Interaction between C9orf72 dipeptides and ribonucleotides in vitro. (A) Coomassie blue staining of poly-PR aggregates induced by yeast total RNA or monopolymeric poly-adenilyc acids (poly-rA, poly-rG, poly-rC or poly-rU). Samples were crosslinked with dithiobis (succinimidyl propionate) (DSP, 2 mm) before applied to SDS–PAGE. (B) Coomassie blue staining of poly-PR, poly-GR or poly-GA aggregates induced by yeast total RNA. Samples were crosslinked with dithiobis (succinimidyl propionate) (DSP, 2 mm) before applied to SDS–PAGE. An arrow shows the aggregate of poly-GA accumulated in the stucking gel.

Figure 6.

Poly-(PR)₂₀-mRNA complexes inhibits protein translation. (A) A scheme of RNA immunoprecipitation followed by RT-PCR. NSC34 cells cultured with 10 μm of HA peptide or HA-poly-(PR)₂₀ peptide was harvested, followed by RNA immunoprecipitated with anti-HA antibody. After extraction of RNA, RT-PCR was performed. (B) The concentration of RNA extracted from immunoprecipitated samples. N = 3 biological replicates. (C) RT-PCR of Ran GTPase, NACA, GADD45A and EAAT2 from immunoprecipitated samples. (D) mRNA–protein complex in NSC34 cells treated with or without 10 μm of HA-poly-(PR)₂₀ peptide, fixed with formaldeyde, were isolated with oligo-dT beads, followed by immunoblot analysis with anti-eIF4E and anti-eIF4G antibody. Asterisks indicate a significant difference analyzed by Dunnet's test (**P < 0.01).
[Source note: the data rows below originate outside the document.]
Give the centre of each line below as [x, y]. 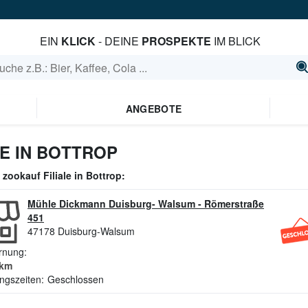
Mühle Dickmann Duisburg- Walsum [111, 203]
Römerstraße [234, 203]
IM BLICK [235, 41]
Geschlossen [76, 279]
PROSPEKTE [176, 41]
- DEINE [118, 41]
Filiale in [63, 175]
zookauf [22, 175]
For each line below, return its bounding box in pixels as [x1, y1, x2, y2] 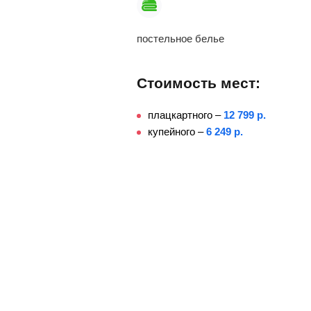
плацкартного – [148, 109, 224, 121]
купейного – [148, 126, 206, 137]
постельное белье [137, 33, 224, 44]
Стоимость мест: [137, 75, 260, 91]
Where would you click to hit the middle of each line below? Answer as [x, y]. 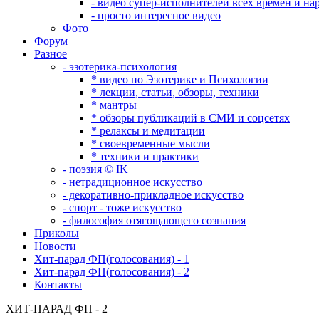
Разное [51, 53]
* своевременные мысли [151, 143]
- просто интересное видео [156, 15]
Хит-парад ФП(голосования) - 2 [112, 271]
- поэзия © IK [95, 169]
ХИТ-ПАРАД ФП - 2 [57, 308]
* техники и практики [145, 156]
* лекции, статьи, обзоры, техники [175, 92]

Each experiment and imaging was repeated a least three times independently. Reperesentative images were shown.

Figure 7.

Interaction between C9orf72 dipeptides and ribonucleotides in vivo. The concentration of RNA extracted from immunoprecipitated samples from NSC34 cells cultured with 10 μm of HA peptide, HA-poly-(PR)₂₀, HA-poly-(GR)₂₀ or HA-poly-(GA)₂₀ peptides. N = 3 biological replicates. Asterisks indicate a significant difference analyzed by one-way ANOVA followed by Dunnett's test (**P < 0.01 and *P < 0.05).